What is expected:
In the material below, the lines to reproduce exactly are the one containing "квартале Шагал [9, 288, 114, 304]" and all lines after it through the last.

Available data:

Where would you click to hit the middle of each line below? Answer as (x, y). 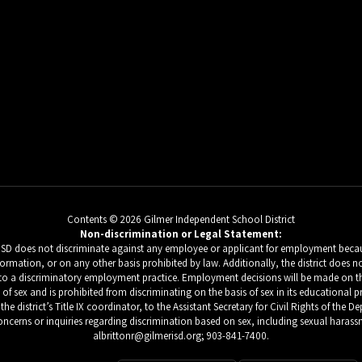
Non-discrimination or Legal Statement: (181, 234)
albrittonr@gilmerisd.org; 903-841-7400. (181, 336)
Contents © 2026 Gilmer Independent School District (181, 219)
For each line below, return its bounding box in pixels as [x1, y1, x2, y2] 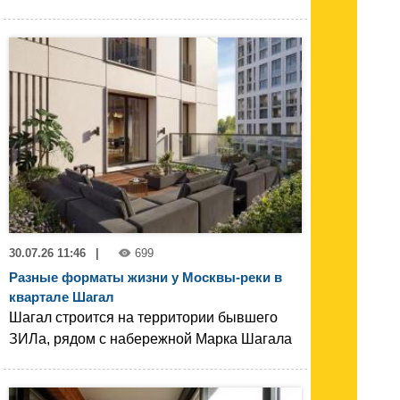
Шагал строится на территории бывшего [9, 309, 278, 325]
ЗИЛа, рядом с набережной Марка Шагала [9, 330, 292, 346]
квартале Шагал [9, 288, 114, 304]
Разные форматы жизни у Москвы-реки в [9, 269, 282, 285]

Solution for this problem:
квартале Шагал [9, 288, 114, 304]
Разные форматы жизни у Москвы-реки в [9, 269, 282, 285]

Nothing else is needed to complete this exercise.